In conclusion, email marketing is an excellent way to reach your audience. You can communicate with those clients that really want to be informed about your products or your company. And, it’s an inexpensive but effective marketing tactic that keeps your audience coming back to your site.

 

 

 

 

Industry Specific Digital Marketing Acronyms

Industry Specific Digital Marketing Acronyms

We all tend to speak in industry specific jargon as a means of impressing clients or customers. Jargon is a specialized vocabulary that functions as a kind of shorthand by people with common backgrounds and experience. It can be valuable for those who understand it. However, jargon often leads to misunderstanding and confusion because clients or customers may be unfamiliar with the language. As digital marketing continues to advance, I am going to detangle some of the industry specific acronyms and their meanings.
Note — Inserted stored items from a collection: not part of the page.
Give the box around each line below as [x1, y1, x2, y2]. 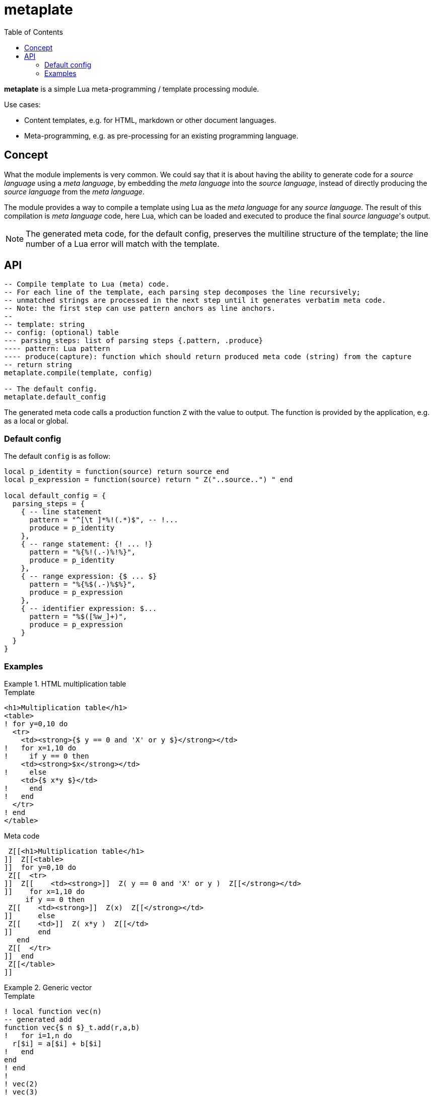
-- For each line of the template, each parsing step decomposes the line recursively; [4, 288, 361, 297]
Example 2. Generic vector [4, 983, 92, 992]
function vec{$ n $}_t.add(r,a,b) [4, 1023, 140, 1032]
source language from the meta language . [4, 187, 144, 196]
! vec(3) [4, 1087, 38, 1096]
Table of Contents [4, 27, 63, 36]
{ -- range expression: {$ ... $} [21, 572, 157, 581]
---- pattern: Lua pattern [4, 345, 110, 353]

CRM: Every business has a list of existing and potential customers. Customer Relationship Management is an effective strategy that allows your business to manage and track the history of your customers, collaborate effectively, increase productivity, and grow your business. Salesforce and Marketo are just two examples of CRM software application tools for organizations.

CSS: Used in web design, Cascading Style Sheets is a “style sheet language” used to define HTML interface design elements such as typography and page layout (color, font size, line spacing, letter spacing, indents, margins, element positioning, text alignment, borders).
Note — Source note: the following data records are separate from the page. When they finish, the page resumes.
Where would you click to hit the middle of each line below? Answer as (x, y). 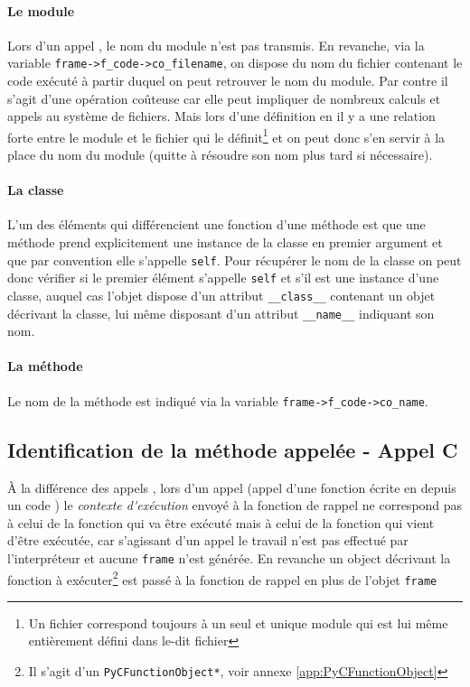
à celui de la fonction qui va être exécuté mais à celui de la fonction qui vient (221, 522)
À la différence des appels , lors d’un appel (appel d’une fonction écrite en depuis (232, 487)
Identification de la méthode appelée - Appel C (233, 449)
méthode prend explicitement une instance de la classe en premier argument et (225, 242)
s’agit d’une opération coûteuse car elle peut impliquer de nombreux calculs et (224, 98)
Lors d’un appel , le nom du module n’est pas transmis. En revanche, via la (216, 45)
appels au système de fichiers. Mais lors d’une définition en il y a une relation (221, 116)
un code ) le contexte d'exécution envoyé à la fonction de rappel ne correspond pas (235, 505)

CTA:  A Call to Action is a word or phrase that’s used to prompt the reader to take immediate action. Some examples include “Click Here”, “Subscribe Today”, or “Act Now.”

HTML: HyperText Markup Language is the language used to create webpages that can be viewed on the web.
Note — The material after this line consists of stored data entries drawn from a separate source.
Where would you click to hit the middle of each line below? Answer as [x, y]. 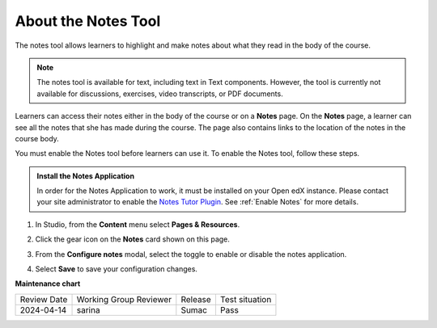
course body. [37, 138]
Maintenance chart [48, 284]
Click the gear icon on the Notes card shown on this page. [133, 239]
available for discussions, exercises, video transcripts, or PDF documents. [160, 94]
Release [196, 299]
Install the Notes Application [86, 176]
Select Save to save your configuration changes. [117, 269]
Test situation [246, 299]

Digital Marketing Acronyms

PPC: The easiest way to make money from a blog or website is to run pay-per-click ads and banners. Pay-per-click, or PPC, is an internet advertising model used to direct traffic to websites where advertisers pay the publisher, which is typically the website owner, each time a user clicks on your ad.

Google’s AdWords is the most popular PPC program. Advertisers bid on keywords, and the highest bidders get top listings, next to the organic (non-paid) search results. They’re charged only when a visitor clicks their ad.

PV: Page Views are the number of total number of different pages on your site that visitors have opened during a specific period.

RSS: Real simple syndication, or RSS, allows users to subscribe to content and read at their own convenience, using an application called a feed reader. Every time new content is developed or updated, the user will get a notification. Feedly, NewzCrawler, and Feed Demon are among the most popular feed readers.

SEO: You’ve spent lots of time building and optimizing your website, but what if you launch your site and nobody visits? And if you do get visitors, how do you know if you’re giving them the information they came for? Search engine optimization, or SEO, are methods used to gain visibility on a search engine’s list of search results with the end goal to gain more relevant site traffic. The most commonly used search engines are Google, Yahoo, and Bing. These methods include optimizing and creating keywords, URL structures, page titles, content, meta titles and descriptions, page load times, inbound links, internal links, and more.

SEM: SEM stands for Search Engine Marketing. SEO and SEM are not interchangeable terms but, when practiced together, they can help can boost your website’s rankings on search engines. SEO is the practice of boosting your rankings through organic methods such as publishing effective content and using good keywords, links, and easy navigation for users. SEM typically refers to pay-per-click advertising that would appear on sites like Google, Yahoo, or Bing. It’s the ads that appear on the top and side of those pages and include search engine optimization (SEO) to have their business show up naturally or organically within the results page.

URL: Uniform Resource Locator, or URL, is the web or specific address of information found on the Internet.

The digital marketing industry is rife with acronyms, so this list is not exhaustive and only includes some of the more commonly used terms.